» **Record set**
══════════════════════════════
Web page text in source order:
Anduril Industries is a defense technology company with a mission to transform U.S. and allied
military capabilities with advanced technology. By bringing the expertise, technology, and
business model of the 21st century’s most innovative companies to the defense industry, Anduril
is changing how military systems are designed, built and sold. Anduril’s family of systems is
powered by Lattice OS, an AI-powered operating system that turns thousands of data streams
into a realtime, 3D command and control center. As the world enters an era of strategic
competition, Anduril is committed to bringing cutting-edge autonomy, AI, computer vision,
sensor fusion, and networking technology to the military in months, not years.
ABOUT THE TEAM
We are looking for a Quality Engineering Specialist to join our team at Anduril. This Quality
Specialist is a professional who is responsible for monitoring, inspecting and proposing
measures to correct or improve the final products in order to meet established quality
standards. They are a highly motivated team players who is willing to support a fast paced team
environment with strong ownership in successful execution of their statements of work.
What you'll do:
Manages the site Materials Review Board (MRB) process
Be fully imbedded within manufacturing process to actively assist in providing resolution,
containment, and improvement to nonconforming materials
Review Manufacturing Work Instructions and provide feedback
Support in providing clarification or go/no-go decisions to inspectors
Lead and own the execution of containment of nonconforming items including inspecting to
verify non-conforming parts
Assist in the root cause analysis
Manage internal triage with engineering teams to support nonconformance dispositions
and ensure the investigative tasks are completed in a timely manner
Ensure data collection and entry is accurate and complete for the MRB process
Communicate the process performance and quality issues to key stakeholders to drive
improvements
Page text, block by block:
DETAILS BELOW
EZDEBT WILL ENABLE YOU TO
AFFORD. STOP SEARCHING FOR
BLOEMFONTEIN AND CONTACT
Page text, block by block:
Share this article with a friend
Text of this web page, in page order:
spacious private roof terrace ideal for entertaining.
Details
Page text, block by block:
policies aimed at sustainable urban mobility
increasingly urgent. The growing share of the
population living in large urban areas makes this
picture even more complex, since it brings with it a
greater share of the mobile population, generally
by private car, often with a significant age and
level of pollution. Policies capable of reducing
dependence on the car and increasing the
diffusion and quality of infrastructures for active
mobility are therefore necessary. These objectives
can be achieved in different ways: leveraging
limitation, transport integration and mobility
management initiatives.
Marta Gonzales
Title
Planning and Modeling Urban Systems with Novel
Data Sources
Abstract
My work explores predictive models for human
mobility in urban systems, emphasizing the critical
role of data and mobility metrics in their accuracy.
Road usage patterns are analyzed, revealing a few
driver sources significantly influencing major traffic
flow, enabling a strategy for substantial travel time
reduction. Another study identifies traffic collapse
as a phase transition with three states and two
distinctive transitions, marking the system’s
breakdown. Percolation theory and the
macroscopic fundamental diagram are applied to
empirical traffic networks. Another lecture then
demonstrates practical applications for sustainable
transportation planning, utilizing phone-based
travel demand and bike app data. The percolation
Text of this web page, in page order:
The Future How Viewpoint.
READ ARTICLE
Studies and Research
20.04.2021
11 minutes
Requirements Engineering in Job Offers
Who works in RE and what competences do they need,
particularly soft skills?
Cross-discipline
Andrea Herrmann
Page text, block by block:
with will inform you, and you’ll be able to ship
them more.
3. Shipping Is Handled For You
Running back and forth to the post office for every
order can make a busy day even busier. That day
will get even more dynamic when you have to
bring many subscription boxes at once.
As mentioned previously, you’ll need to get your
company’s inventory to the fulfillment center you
══════════════════════════════
» **What needs to be done**
Please set down each line of the records exactly as given.

» **Expected answer**
Web page text in source order:
Anduril Industries is a defense technology company with a mission to transform U.S. and allied
military capabilities with advanced technology. By bringing the expertise, technology, and
business model of the 21st century’s most innovative companies to the defense industry, Anduril
is changing how military systems are designed, built and sold. Anduril’s family of systems is
powered by Lattice OS, an AI-powered operating system that turns thousands of data streams
into a realtime, 3D command and control center. As the world enters an era of strategic
competition, Anduril is committed to bringing cutting-edge autonomy, AI, computer vision,
sensor fusion, and networking technology to the military in months, not years.
ABOUT THE TEAM
We are looking for a Quality Engineering Specialist to join our team at Anduril. This Quality
Specialist is a professional who is responsible for monitoring, inspecting and proposing
measures to correct or improve the final products in order to meet established quality
standards. They are a highly motivated team players who is willing to support a fast paced team
environment with strong ownership in successful execution of their statements of work.
What you'll do:
Manages the site Materials Review Board (MRB) process
Be fully imbedded within manufacturing process to actively assist in providing resolution,
containment, and improvement to nonconforming materials
Review Manufacturing Work Instructions and provide feedback
Support in providing clarification or go/no-go decisions to inspectors
Lead and own the execution of containment of nonconforming items including inspecting to
verify non-conforming parts
Assist in the root cause analysis
Manage internal triage with engineering teams to support nonconformance dispositions
and ensure the investigative tasks are completed in a timely manner
Ensure data collection and entry is accurate and complete for the MRB process
Communicate the process performance and quality issues to key stakeholders to drive
improvements
Page text, block by block:
DETAILS BELOW
EZDEBT WILL ENABLE YOU TO
AFFORD. STOP SEARCHING FOR
BLOEMFONTEIN AND CONTACT
Page text, block by block:
Share this article with a friend
Text of this web page, in page order:
spacious private roof terrace ideal for entertaining.
Details
Page text, block by block:
policies aimed at sustainable urban mobility
increasingly urgent. The growing share of the
population living in large urban areas makes this
picture even more complex, since it brings with it a
greater share of the mobile population, generally
by private car, often with a significant age and
level of pollution. Policies capable of reducing
dependence on the car and increasing the
diffusion and quality of infrastructures for active
mobility are therefore necessary. These objectives
can be achieved in different ways: leveraging
limitation, transport integration and mobility
management initiatives.
Marta Gonzales
Title
Planning and Modeling Urban Systems with Novel
Data Sources
Abstract
My work explores predictive models for human
mobility in urban systems, emphasizing the critical
role of data and mobility metrics in their accuracy.
Road usage patterns are analyzed, revealing a few
driver sources significantly influencing major traffic
flow, enabling a strategy for substantial travel time
reduction. Another study identifies traffic collapse
as a phase transition with three states and two
distinctive transitions, marking the system’s
breakdown. Percolation theory and the
macroscopic fundamental diagram are applied to
empirical traffic networks. Another lecture then
demonstrates practical applications for sustainable
transportation planning, utilizing phone-based
travel demand and bike app data. The percolation
Text of this web page, in page order:
The Future How Viewpoint.
READ ARTICLE
Studies and Research
20.04.2021
11 minutes
Requirements Engineering in Job Offers
Who works in RE and what competences do they need,
particularly soft skills?
Cross-discipline
Andrea Herrmann
Page text, block by block:
with will inform you, and you’ll be able to ship
them more.
3. Shipping Is Handled For You
Running back and forth to the post office for every
order can make a busy day even busier. That day
will get even more dynamic when you have to
bring many subscription boxes at once.
As mentioned previously, you’ll need to get your
company’s inventory to the fulfillment center you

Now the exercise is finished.